In work funded by a National Science Foundation grant, Hechinger’s team collected a variety of California shorebirds from estuaries ranging from Tomales Bay near San Francisco to San Diego’s Mission Bay. The largest collected were Canada geese, the smallest were Least sandpipers. The total number of parasites on each bird was then counted in Hechinger’s laboratory.

As is the case with nearly all living creatures, every single bird carried parasites – in this case, lice and mites – on the exteriors of their bodies. The body sizes of the parasites tended to be in keeping with the body sizes of the hosts so that smaller birds had more tiny mites and larger birds had relatively more large lice.

“This is a macroecological pattern that no one has ever seen before,” said Hechinger.
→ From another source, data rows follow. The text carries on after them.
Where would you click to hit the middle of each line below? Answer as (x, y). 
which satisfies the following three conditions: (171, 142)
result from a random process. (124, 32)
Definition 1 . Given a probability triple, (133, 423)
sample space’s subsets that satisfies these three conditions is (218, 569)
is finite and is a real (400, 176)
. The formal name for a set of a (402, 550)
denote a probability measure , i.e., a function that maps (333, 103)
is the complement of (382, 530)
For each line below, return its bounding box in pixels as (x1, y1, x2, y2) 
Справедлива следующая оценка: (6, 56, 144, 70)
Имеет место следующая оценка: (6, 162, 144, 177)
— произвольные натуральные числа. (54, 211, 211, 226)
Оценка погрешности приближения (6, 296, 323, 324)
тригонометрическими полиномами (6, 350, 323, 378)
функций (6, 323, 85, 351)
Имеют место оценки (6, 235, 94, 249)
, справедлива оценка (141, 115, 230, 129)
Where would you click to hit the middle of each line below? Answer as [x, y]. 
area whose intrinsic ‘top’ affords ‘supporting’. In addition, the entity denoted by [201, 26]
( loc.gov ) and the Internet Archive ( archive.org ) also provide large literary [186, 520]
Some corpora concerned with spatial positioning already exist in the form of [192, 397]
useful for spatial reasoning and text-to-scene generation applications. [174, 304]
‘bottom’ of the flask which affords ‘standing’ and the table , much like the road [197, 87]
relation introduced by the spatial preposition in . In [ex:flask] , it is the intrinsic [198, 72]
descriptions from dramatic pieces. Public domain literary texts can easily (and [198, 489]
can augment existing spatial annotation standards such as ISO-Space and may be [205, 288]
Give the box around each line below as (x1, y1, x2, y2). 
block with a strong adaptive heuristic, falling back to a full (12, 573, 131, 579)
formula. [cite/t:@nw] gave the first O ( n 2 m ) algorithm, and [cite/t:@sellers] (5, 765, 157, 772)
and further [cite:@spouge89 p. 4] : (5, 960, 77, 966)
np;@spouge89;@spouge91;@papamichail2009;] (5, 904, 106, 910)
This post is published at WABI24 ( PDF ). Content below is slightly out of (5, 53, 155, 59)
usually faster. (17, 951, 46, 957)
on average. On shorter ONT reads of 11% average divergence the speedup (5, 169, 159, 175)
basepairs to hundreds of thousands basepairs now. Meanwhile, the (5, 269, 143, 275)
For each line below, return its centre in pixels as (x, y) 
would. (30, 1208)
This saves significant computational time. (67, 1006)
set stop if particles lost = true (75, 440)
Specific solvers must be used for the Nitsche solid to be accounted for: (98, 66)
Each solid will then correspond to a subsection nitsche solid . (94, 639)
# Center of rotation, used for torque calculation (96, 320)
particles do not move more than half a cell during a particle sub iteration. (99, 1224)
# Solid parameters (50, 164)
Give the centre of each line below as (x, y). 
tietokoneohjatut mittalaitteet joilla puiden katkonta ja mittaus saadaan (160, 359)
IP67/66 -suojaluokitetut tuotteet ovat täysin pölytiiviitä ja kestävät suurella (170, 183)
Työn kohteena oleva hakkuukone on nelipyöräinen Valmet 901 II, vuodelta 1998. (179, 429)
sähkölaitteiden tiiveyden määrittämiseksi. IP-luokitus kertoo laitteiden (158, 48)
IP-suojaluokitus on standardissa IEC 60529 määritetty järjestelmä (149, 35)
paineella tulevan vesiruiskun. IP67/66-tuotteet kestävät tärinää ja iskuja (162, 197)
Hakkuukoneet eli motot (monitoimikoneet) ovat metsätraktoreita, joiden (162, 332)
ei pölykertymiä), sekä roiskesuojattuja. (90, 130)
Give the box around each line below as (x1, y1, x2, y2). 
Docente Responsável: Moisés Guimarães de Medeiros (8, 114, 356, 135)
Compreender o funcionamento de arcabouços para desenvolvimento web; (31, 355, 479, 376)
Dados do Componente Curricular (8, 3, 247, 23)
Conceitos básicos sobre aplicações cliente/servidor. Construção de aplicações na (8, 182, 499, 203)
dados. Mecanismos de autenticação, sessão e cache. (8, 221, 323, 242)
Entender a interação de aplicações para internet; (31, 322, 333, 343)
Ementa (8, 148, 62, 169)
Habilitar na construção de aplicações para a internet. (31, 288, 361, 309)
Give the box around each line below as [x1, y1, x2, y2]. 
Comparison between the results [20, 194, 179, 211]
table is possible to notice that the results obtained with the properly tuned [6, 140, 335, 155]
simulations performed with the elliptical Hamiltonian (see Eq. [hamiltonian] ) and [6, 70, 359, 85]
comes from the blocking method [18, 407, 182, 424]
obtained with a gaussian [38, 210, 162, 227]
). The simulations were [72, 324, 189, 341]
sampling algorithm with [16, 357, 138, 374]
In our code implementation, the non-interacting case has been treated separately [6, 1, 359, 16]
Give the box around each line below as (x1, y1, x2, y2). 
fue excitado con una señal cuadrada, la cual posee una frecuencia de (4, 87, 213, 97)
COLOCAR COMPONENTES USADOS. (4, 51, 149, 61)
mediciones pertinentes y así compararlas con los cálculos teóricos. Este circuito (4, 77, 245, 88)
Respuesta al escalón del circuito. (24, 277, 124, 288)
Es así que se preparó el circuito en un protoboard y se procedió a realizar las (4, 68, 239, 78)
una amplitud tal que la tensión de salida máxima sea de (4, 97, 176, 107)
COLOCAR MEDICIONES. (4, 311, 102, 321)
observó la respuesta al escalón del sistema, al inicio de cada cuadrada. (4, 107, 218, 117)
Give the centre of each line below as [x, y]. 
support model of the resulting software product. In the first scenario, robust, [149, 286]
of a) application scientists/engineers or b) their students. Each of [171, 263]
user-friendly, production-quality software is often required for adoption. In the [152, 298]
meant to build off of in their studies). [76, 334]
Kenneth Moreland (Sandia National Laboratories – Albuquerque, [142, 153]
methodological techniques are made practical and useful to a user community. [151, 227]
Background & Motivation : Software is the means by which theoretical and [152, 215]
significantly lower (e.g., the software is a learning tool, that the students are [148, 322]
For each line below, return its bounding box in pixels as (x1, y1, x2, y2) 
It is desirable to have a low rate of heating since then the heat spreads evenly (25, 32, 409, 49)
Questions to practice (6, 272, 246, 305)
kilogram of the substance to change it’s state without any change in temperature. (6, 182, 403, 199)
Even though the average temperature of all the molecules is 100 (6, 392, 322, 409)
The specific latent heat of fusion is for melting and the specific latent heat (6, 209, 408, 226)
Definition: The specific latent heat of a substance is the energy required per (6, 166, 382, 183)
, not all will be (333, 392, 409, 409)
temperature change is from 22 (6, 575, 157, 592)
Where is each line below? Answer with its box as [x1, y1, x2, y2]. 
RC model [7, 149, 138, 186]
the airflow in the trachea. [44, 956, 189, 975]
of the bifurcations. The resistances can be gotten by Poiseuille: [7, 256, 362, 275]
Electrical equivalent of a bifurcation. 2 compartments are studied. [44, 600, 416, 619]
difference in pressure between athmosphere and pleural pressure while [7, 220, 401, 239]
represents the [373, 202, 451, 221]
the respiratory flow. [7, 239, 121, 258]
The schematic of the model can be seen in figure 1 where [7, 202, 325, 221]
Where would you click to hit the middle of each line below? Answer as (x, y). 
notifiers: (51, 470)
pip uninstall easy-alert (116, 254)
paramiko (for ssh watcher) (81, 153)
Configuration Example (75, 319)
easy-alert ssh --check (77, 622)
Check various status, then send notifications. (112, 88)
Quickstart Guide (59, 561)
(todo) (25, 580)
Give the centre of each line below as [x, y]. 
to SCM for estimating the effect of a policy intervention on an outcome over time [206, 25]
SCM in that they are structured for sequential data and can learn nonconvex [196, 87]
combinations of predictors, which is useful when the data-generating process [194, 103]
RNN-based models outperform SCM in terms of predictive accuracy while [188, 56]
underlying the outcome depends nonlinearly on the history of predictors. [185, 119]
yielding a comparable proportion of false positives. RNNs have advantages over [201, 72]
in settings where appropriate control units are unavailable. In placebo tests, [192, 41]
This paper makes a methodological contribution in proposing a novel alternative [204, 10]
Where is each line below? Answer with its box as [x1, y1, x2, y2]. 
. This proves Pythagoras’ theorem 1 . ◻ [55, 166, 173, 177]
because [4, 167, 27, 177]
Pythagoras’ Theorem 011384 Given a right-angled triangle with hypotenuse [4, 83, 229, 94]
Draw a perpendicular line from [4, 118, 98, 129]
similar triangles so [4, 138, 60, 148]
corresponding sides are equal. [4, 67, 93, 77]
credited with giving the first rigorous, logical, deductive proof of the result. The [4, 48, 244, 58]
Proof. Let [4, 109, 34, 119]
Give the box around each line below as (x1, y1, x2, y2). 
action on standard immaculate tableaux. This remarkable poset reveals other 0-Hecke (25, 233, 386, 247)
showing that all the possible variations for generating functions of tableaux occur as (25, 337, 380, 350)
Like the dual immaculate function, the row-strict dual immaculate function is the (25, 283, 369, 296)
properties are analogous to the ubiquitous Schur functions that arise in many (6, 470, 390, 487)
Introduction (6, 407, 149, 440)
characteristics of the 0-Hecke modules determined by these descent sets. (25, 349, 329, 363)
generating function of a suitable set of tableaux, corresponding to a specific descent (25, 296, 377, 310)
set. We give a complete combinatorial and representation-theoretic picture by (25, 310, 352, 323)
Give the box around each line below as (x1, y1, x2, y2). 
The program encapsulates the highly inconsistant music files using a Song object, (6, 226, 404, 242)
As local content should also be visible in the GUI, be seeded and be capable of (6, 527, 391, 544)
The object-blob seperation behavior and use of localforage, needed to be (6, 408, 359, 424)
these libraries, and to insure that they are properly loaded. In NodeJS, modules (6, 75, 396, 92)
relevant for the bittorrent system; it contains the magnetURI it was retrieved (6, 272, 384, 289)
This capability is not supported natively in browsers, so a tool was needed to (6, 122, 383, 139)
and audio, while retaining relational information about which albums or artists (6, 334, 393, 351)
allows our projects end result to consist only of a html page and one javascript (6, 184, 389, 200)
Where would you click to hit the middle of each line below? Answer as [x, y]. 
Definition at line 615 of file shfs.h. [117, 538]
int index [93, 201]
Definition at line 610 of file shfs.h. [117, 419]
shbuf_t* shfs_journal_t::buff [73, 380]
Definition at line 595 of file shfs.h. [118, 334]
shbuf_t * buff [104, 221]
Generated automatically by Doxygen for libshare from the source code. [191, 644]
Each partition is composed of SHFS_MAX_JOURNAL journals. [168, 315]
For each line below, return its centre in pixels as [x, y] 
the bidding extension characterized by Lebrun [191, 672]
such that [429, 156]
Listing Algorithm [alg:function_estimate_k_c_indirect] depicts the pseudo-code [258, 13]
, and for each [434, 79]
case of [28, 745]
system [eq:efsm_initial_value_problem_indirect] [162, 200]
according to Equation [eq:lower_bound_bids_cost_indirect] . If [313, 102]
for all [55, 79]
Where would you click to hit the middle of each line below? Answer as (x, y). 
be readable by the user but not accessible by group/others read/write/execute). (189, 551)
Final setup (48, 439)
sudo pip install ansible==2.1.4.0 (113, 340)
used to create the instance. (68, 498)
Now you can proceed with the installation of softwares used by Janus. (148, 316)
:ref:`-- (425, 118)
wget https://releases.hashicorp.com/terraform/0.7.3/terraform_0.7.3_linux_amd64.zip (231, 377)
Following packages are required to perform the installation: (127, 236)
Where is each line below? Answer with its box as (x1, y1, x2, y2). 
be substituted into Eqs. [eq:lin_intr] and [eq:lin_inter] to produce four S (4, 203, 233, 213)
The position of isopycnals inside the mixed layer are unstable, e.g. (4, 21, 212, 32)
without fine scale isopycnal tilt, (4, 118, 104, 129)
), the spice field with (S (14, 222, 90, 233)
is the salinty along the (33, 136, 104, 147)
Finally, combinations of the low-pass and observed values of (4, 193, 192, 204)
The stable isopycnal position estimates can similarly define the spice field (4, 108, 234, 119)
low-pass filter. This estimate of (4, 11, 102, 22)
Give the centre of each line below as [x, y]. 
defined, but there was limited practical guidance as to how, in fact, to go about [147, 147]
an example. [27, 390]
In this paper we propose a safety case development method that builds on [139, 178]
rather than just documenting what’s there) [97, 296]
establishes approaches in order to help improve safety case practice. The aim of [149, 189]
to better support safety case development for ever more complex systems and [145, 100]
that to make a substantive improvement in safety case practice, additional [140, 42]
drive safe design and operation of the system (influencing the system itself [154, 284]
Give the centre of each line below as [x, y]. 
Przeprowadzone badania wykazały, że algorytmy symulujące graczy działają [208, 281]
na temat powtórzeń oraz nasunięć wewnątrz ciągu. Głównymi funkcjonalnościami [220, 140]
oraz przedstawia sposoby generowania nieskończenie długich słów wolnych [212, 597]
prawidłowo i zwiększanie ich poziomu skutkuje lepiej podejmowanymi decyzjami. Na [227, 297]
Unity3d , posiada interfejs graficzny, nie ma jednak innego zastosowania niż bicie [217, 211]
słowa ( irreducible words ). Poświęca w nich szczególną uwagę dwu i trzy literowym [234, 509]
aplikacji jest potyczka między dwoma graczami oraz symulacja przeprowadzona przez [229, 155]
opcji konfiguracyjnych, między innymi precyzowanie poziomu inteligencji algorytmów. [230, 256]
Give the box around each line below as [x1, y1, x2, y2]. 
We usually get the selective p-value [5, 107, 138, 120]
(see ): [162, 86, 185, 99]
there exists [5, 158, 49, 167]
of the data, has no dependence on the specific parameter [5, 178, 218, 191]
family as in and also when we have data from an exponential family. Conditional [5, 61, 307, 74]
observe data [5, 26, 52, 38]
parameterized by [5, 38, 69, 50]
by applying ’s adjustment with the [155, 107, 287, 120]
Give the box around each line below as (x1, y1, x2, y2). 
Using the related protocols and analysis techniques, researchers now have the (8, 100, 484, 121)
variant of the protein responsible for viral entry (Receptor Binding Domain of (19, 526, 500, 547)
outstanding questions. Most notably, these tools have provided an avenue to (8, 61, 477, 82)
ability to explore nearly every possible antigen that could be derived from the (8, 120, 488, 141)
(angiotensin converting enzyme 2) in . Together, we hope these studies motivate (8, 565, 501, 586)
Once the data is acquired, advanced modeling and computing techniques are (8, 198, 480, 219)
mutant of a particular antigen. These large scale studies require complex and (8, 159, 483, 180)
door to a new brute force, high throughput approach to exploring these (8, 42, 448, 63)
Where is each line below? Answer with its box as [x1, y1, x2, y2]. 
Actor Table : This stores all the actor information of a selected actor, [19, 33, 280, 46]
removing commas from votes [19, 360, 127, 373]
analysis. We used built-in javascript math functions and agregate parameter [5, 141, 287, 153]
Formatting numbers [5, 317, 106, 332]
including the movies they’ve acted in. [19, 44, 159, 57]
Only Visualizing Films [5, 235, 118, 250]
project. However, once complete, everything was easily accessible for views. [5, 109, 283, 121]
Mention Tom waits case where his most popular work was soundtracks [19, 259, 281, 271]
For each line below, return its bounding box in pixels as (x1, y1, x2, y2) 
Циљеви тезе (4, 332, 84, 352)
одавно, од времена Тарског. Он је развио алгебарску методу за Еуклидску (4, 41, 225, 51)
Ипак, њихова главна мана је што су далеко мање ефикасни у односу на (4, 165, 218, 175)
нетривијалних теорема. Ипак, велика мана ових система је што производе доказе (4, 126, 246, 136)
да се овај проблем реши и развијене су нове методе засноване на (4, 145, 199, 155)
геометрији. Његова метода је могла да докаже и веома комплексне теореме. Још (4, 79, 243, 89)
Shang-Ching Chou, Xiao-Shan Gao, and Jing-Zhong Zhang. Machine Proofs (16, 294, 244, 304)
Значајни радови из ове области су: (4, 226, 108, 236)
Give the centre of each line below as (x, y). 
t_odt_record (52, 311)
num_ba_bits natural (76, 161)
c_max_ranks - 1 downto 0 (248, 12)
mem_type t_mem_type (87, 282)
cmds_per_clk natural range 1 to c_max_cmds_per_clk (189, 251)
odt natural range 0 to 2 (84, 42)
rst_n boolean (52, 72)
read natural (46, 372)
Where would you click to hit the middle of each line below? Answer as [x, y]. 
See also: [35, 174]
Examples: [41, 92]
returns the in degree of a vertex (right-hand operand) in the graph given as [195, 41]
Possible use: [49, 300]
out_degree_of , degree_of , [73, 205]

While the total number of individual parasites might have varied from bird to bird, the maximum load of those parasites remained constantly in proportion to the energy the bird was capable of supplying them, regardless of what kind of bird. Hechinger says the finding shows the promise of the theory to understand the role of parasites in complex ecosystems.

“We can establish baseline expectations for parasite load for a great variety of animals and plants,” said Hechinger, who added the principle can also help predict the spread of new diseases from wildlife to people, for instance. r

Co-authors of the paper include Kate Sheehan, a former postdoctoral researcher in Hechinger’s lab now at Frostburg State University in Maryland, and Hechinger Lab Manager Andrew Turner.